Les autorités françaises et communautaires de concurrence n’ont pas hésité à le faire. La Commission européenne n’a ainsi pas hésité à infliger 497 millions d’euros d’amende à Microsoft, notamment pour avoir refusé de fournir à ses concurrents des informations protégées par le droit d’auteur leur permettant d’assurer l’interopérabilité de leurs produits avec Windows. La Cour de justice des Communautés européennes n’a pas davantage hésité à définir les conditions dans lesquelles l’accès à la base de données de la société IMS Health protégée par le droit d’auteur devait être accordé.

 

Enfin, parmi les cas les plus marquants, l’amende de 60 millions d’euros infligée le 15 juin dernier par la Commission à AstraZeneca était fondée bien que les pratiques reprochées soient différentes sur l’exploitation abusive d’un brevet par ce laboratoire. En France, le Conseil de la concurrence n’est pas en reste.

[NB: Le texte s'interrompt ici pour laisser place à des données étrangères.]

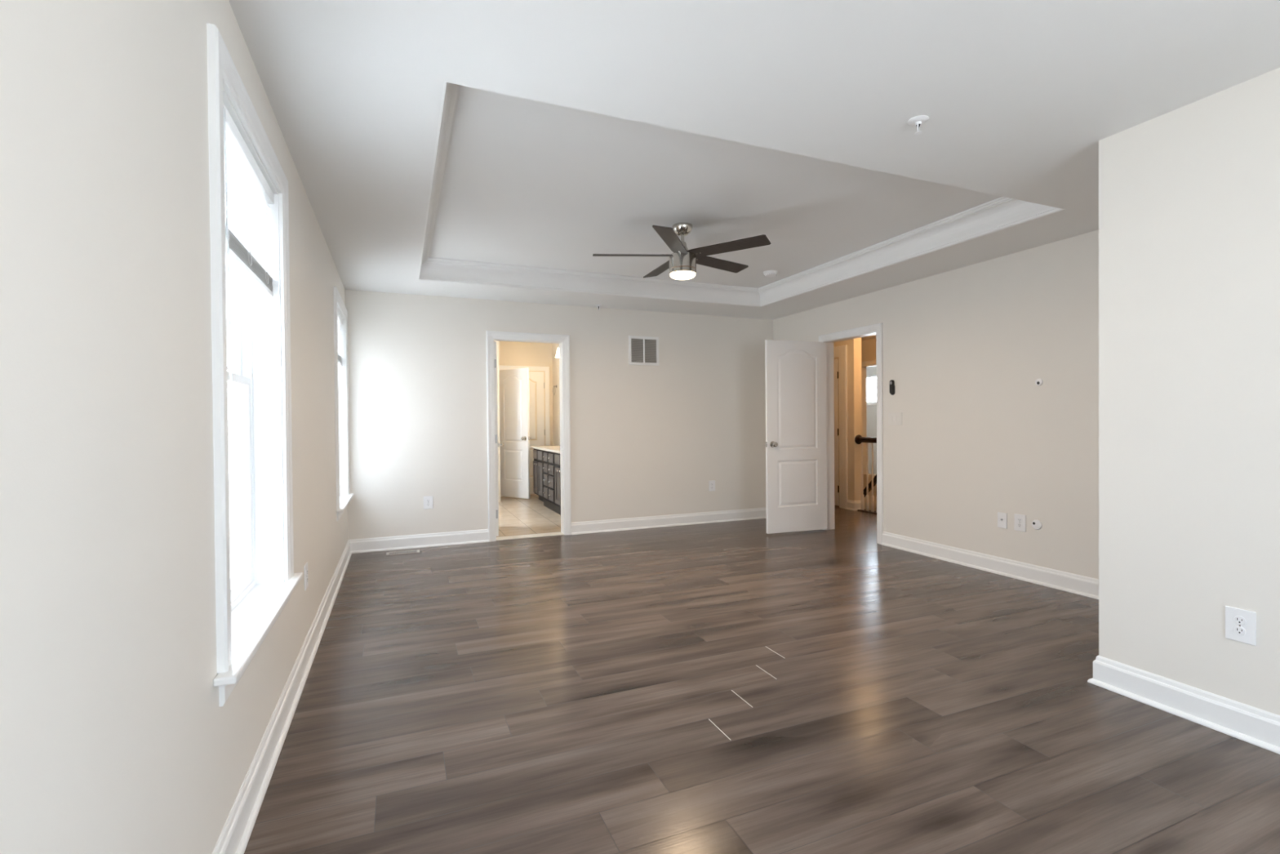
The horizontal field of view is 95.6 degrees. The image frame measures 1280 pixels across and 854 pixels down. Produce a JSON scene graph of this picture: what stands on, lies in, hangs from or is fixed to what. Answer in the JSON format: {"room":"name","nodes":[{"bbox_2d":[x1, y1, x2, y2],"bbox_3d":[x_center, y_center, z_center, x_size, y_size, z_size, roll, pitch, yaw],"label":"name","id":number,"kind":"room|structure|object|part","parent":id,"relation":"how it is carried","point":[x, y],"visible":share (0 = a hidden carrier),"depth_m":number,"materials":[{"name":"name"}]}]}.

Qu’il s’agisse de la marque Numéro Vert de France Télécom ou du logiciel Presse 2000 des NMPP, il n’a pas hésité à faire application du droit de la concurrence pour limiter les droits du titulaire de la marque ou des droits d’auteur.

 

L’arrêt de la Cour de cassation du 12 juillet 2005 vient rappeler que les circonstances dans lesquelles le droit de la concurrence peut faire céder le droit d’auteur doivent rester exceptionnelles, à l’instar de ce que jugent les autorités communautaires de concurrence (notamment dans l’arrêt Oscar Bronner du 26 novembre 1998). En effet, une telle atteinte au droit d’auteur ne peut être justifiée que si les droits en cause sont indispensables à l’activité des concurrents, et s’il n’existe pas de solution alternative économiquement raisonnable. Dans l’affaire des NMPP, le Conseil de la concurrence avait estimé que tel était le cas, compte tenu des particularités du contexte concurrentiel. Notamment, l’implantation d’un logiciel concurrent développé par les MLP lui semblait irréaliste, compte tenu de l’attachement des dépositaires de presse à un système informatique unique. La Cour de cassation vient de rejeter cette approche qui, bien que pragmatique, aurait pu donner lieu à des dérives.

 

Désormais, il conviendra de démontrer l’absence de solutions alternatives économiquement raisonnables, « fussent-elles moins avantageuses ». En d’autres termes, une licence « forcée » ne peut être octroyée que si le refus d’accès au droit de propriété intellectuelle conduit à exclure purement et simplement un concurrent du marché.